3.3 Trends by food/beverage category
Given differential trends in ASE intakes for foods/beverages, we conducted additional analyses to examine trends in ASE for six food and beverage categories: sweetened beverages, sweet foods, sugars/sweeteners/syrups/honey, other beverages, whole fruit, and other foods (Figure 1). For sweetened beverages, total ASE values declined, but an increase was observed in ASE from LCS and a dramatic decrease in sweetness from sugars/caloric sweeteners. ASE from sweet foods declined, but there was practically no contribution of LCS to this category. Similarly, ASE from other beverages declined, and there was no measurable impact of LCS in this category. ASE from whole fruit was unchanged, while ASE from other foods increased slightly. Patterns were similar for children/adolescents (Figure 2) and adults (Figure 3).
Trends in approximate sugar equivalents (g/d) from regular and low-calorie sweeteners by food/beverage category in the total population. (A) Sweetened beverages; (B) Sweet foods; (C) Sugar, sweeteners, syrups & honey; (D) Other beverages; (E) Whole fruit; (F) Other foods. Error bars are 95% confidence intervals. 1Sweetened beverages include carbonated soft drinks, fruit drinks, sports, and energy drinks. 2Sweet foods include chocolate confectionary, cakes, puddings, yogurt, biscuits, sugar confectionary, ice cream and sweet ready-to-eat cereals. 3Other beverages include milk, 100% fruit juice, tea and alcoholic beverages.
Trends in approximate sugar equivalents (g/d) from regular and low-calorie sweeteners by food/beverage category among children/adolescents. (A) Sweetened beverages; (B) Sweet foods; (C) Sugar, sweeteners, syrups & honey; (D) Other beverages; (E) Whole fruit; (F) Other foods. Error bars are 95% confidence intervals. 1Sweetened beverages include carbonated soft drinks, fruit drinks, sports, and energy drinks. 2Sweet foods include chocolate confectionary, cakes, puddings, yogurt, biscuits, sugar confectionary, ice cream and sweet ready-to-eat cereals. 3Other beverages include milk, 100% fruit juice, tea and alcoholic beverages.
Trends in approximate sugar equivalents (g/d) from regular and low-calorie sweeteners by food/beverage category among adults. Error bars are 95% confidence intervals. (A) Sweetened beverages; (B) Sweet foods; (C) Sugar, sweeteners, syrups & honey; (D) Other beverages; (E) Whole fruit; (F) Other foods. 1Sweetened beverages include carbonated soft drinks, fruit drinks, sports, and energy drinks. 2Sweet foods include chocolate confectionary, cakes, puddings, yogurt, biscuits, sugar confectionary, ice cream and sweet ready-to-eat cereals. 3Other beverages include milk, 100% fruit juice, tea and alcoholic beverages.
3.4 Factors driving changes in total sugars
Additional analyses (Figure 4) show trends in overall sugars consumption, plotting the potential change due to reformulation/sugars reduction (e.g., participants reporting consumption of items that were reformulated per NDNS databases) vs. other factors.
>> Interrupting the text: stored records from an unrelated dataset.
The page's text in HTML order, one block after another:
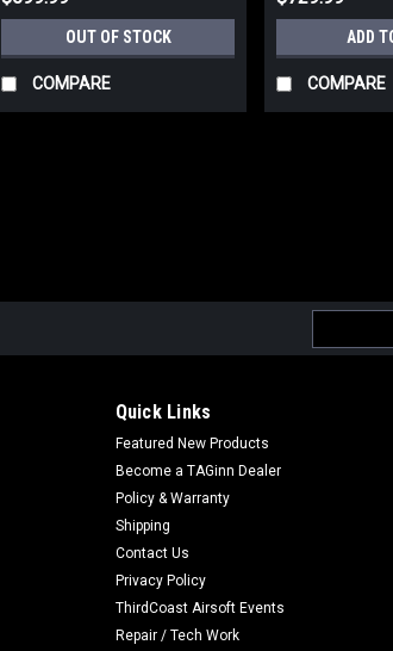
OUT OF STOCK
COMPARE
ADD
COMPARE
Address
Quick Links
Featured New Products
Become a TAGinn Dealer
Policy & Warranty
Shipping
Contact Us
Privacy Policy
ThirdCoast Airsoft Events
Repair / Tech Work
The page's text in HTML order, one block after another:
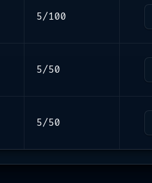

For all populations, both factors appear to play a role in sugars reduction, but the impact of reformulation/sugars reduction is markedly lower than changes due to other factors, which may include participants selectively choosing lower sugars products, avoiding sugary products, having fewer sugary products available, or consuming less amounts of said products. For children, the impact of reformulation was smaller than for adults.
Trends in observed total sugars and change due to reformulation/sugars reduction vs. other factors. (A) Total population; (B) Children/adolescents; (C) Adults. The letters denote the factors explaining the decrease in total sugars. (a) Represents the change due to factors other than reformulation/sugars reduction and (b) represents the change due to reformulation/sugars reduction.
4 Discussion
To our knowledge, this is the first systematic effort to estimate the sweetness of the UK diet. In this study we used a pragmatic approach to estimating the sweetness of the diet and used this methodology to examine socio-demographic patterns and temporal trends in sweetness. Key findings were that the sweetness of the UK diet declined after 2014/15 and was stable prior to that. Trends in total sugars generally mirrored trends in dietary sweetness, but the amount of sweetness from LCS sources increased by about 58%. We did not observe any non-linear trends in sweetness from LCS sources, which appeared to steadily increase, in contrast to total sugars and ASE which only decreased from around 2014/15. The observed trends were qualitatively similar for adults and children/adolescents. Declines in both total sugars and dietary sweetness appear to be mostly driven by changes for beverages, though very small but statistically significant declines in foods were also observed. Specifically, sweetened beverages, which include carbonated soft drinks, fruit drinks, and sports/energy drinks showed the most profound decrease.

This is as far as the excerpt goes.